I have a bunch of ebooks, mostly tech, for example purchased from Humble Bundle and from different authors who distribute their work DRM free.
The epub format is basically just a ZIP file with structured content like XHTML, CSS and image files. The images are stored as PNG frequently.
Some publishers forget or don’t know how to optimize the PNG images losslessly. Usually the compression for the final epub file will compress the data significantly if the images aren’t optimized, which is good to keep the target file small.
But this still means that the compression for the files within the epub container is not optimal.
Why is the compression for files in the epub container relevant?
The epub reader software must somehow extract all the contents in order to display the ebook. The implementation details differ, I think most commonly they will just extract the contents to a temporary location.
Let’s take this book I got in a Humble Bundle as an example. It’s one of the more extreme ones, just to show what I mean:
The file with original_epub
at the end is the file I received as a download.
If I check this epub with zipinfo
I can see that the compression ratio is 94,4%
1364804253
bytes uncompressed (1301MB)
76907502
bytes compressed (73MB) is ~ the size of the epub file
Which means that the ebook reader must store that data somewhere when opening the epub file for the first time. In my case it’s especially relevant because I self host calibre, where I enabled a web version of the reader, so I can access my ebooks from any browser. For this ebook I would have to download 1301MB just to open the book.
On some mobile devices with storage constrains having an epub in this format might utilize a large portion of the device storage. Some epub apps also might have a bad cache management.

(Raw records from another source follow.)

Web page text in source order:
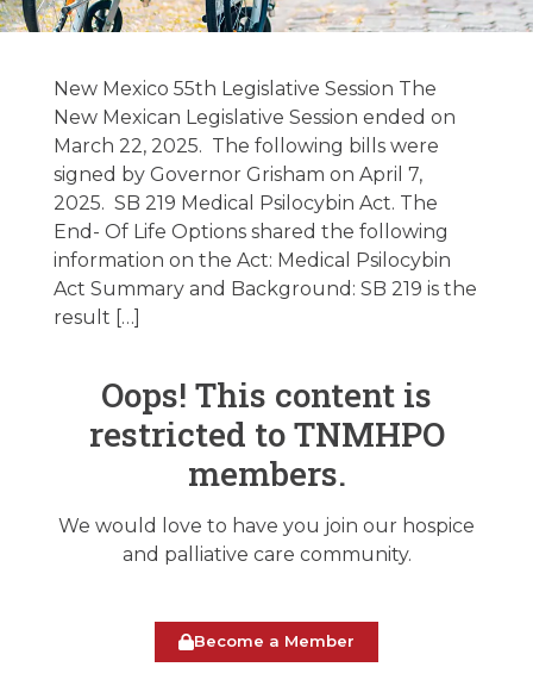
Texas Legislative
Update –
06/03/2025
June 3, 2025
New Mexico 55th Legislative Session The
New Mexican Legislative Session ended on
March 22, 2025. The following bills were
signed by Governor Grisham on April 7,
2025. SB 219 Medical Psilocybin Act. The
End- Of Life Options shared the following
information on the Act: Medical Psilocybin
Act Summary and Background: SB 219 is the
result […]
Oops! This content is
restricted to TNMHPO
members.
We would love to have you join our hospice
and palliative care community.
Become a Member
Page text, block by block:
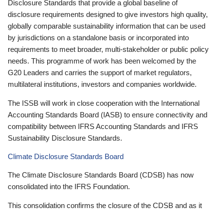
Disclosure Standards that provide a global baseline of
disclosure requirements designed to give investors high quality,
globally comparable sustainability information that can be used
by jurisdictions on a standalone basis or incorporated into
requirements to meet broader, multi-stakeholder or public policy
needs. This programme of work has been welcomed by the
G20 Leaders and carries the support of market regulators,
multilateral institutions, investors and companies worldwide.
The ISSB will work in close cooperation with the International
Accounting Standards Board (IASB) to ensure connectivity and
compatibility between IFRS Accounting Standards and IFRS
Sustainability Disclosure Standards.
Climate Disclosure Standards Board
The Climate Disclosure Standards Board (CDSB) has now
consolidated into the IFRS Foundation.
This consolidation confirms the closure of the CDSB and as it
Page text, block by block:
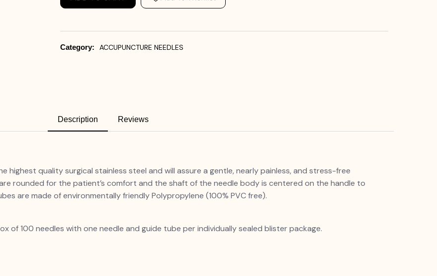
Category: ACCUPUNCTURE NEEDLES
Description Reviews
highest quality surgical stainless steel and will assure a gentle, nearly painless, and stress-free
rounded for the patient’s comfort and the shaft of the needle body is centered on the handle to
tubes are made of environmentally friendly Polypropylene (100% PVC free).
of 100 needles with one needle and guide tube per individually sealed blister package.
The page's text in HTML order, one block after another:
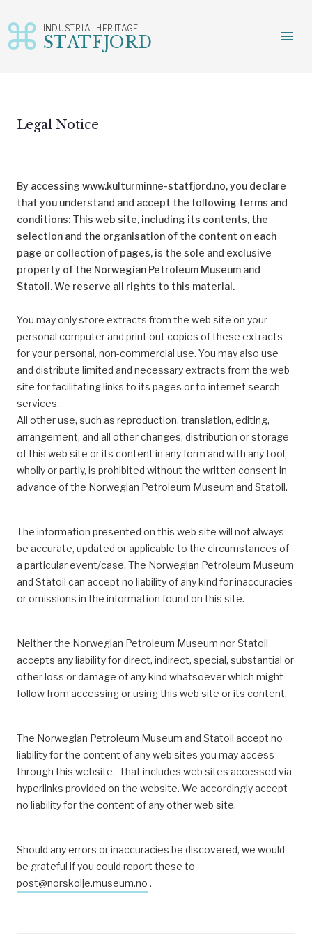
menu
INDUSTRIAL HERITAGE
STATFJORD
Legal Notice
By accessing www.kulturminne-statfjord.no, you declare
that you understand and accept the following terms and
conditions: This web site, including its contents, the
selection and the organisation of the content on each
page or collection of pages, is the sole and exclusive
property of the Norwegian Petroleum Museum and
Statoil. We reserve all rights to this material.
You may only store extracts from the web site on your
personal computer and print out copies of these extracts
for your personal, non-commercial use. You may also use
and distribute limited and necessary extracts from the web
site for facilitating links to its pages or to internet search
services.
All other use, such as reproduction, translation, editing,
arrangement, and all other changes, distribution or storage
of this web site or its content in any form and with any tool,
wholly or partly, is prohibited without the written consent in
advance of the Norwegian Petroleum Museum and Statoil.
The information presented on this web site will not always
be accurate, updated or applicable to the circumstances of
a particular event/case. The Norwegian Petroleum Museum
and Statoil can accept no liability of any kind for inaccuracies
or omissions in the information found on this site.
Neither the Norwegian Petroleum Museum nor Statoil
accepts any liability for direct, indirect, special, substantial or
other loss or damage of any kind whatsoever which might
follow from accessing or using this web site or its content.
The Norwegian Petroleum Museum and Statoil accept no
liability for the content of any web sites you may access
through this website. That includes web sites accessed via
hyperlinks provided on the website. We accordingly accept
no liability for the content of any other web site.
Should any errors or inaccuracies be discovered, we would
be grateful if you could report these to
post@norskolje.museum.no .
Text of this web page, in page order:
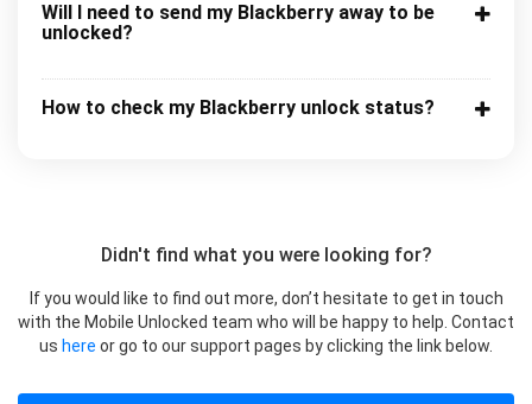
Will I need to send my Blackberry away to be
unlocked?
How to check my Blackberry unlock status?
Didn't find what you were looking for?
If you would like to find out more, don’t hesitate to get in touch
with the Mobile Unlocked team who will be happy to help. Contact
us here or go to our support pages by clicking the link below.

Calibre ebook-polish to the rescue
CLI method
If you don’t use calibre for managing ebooks, but you still want to optimize some of your ebooks you can install calibre just because it comes with a command line tool ebook-polish
. To optimize the PNG images use ebook-polish -i <filename>
. The output will be stored as a new file, appended with _polished
.
ebook-polish
help output:
-i, --compress-images
Losslessly compress images in the book, to reduce the
filesize, without affecting image quality
It is not recommended to use this tool via CLI on an existing calibre library, because calibre should do all operations on the files and database. For an existing library you can use the next method:
calibre GUI method
This allows to optimize PNG images for multiple ebooks for an existing calibre library.
Go to Preferences
- Toolbars & menus
Select The main toolbar
and add Polish books
to the current actions.
You can then select books and hit the polish button in the menu bar and activate Losslessly compress images
This process is very CPU intensive. For this example it ran on a smaller server with 4 cores, so it should be faster on your device.
calibre uses optipng for this, here you can read more about it. I like that it’s lossless, because I don’t want to degrade the image quality the editor or author chose for the ebook permanently.
As you might have seen in the first screenshot:
The resulting epub file went from 74MB to 62MB. Only a 12MB difference, but now we know that our ebook reader doesn’t have to expand that file to 1301MB anymore.